The Wikimedia Foundation, which operates Wikipedia, has worked with 24 universities in an initiative to improve the U.S. public policy entries on the site. Professors at UC Berkeley, the University of San Francisco and USC also participated.

The Wikimedia Foundation recently announced that it is expanding the project to all topic areas and countries. Foundation spokesman Frank Schulenburg said teachers began assigning students Wikipedia entries in the early days of the site, and the foundation liked the idea and decided to support it.

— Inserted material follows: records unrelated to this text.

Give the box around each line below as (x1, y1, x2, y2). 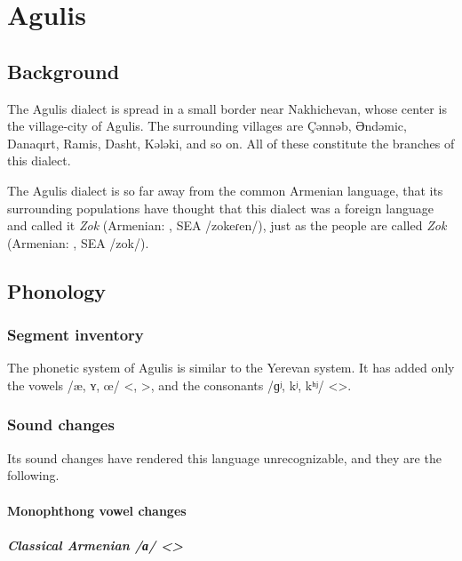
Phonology (7, 276, 107, 304)
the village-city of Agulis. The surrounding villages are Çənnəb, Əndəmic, (7, 116, 407, 135)
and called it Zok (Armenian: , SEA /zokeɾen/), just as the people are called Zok (7, 216, 447, 235)
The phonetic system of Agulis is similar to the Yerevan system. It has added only (7, 358, 455, 377)
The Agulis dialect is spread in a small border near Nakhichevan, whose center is (7, 99, 447, 117)
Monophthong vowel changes (7, 501, 187, 519)
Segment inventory (7, 324, 144, 346)
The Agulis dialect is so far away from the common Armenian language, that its (7, 180, 443, 199)

The foundation has not always been able to keep up with the demand for sufficient support and help in navigating Wikipedia’s technical aspects.

In fact, some professors say they have opted out of projects because they lacked adequate support from Wikipedia to keep students on track. Goldman acknowledged that while rewarding, the project took considerably more time than expected, and he’s not sure he will do it again.

Next spring, the Wikimedia Foundation plans to begin a pilot program with a high school teacher in Virginia to see how younger students do. Some high school teachers already have experimented with assignments on their own.

James Butler, a high school teacher in North Carolina, has been assigning Wikipedia projects to his Advanced Placement biology students for three years and says the experience has been “profoundly beneficial.”

One of Butler’s students, Timothy Hatfield Jr., 17, spent months combing through scientific journals, articles and books to help write and edit a 5,200-word article on the loggerhead sea turtle. He analyzed reference material from several countries and attained permission from photographers to publish their work on the site.

Hatfield made 476 edits to the article, all tracked on the Web site, and the article eventually earned featured status, a designation fewer than 1 percent of all entries receive.

“I learned how to truly research and find reputable sources,” Hatfield said. “There’s always going to be someone that challenges you. You can’t leave room for assumptions.”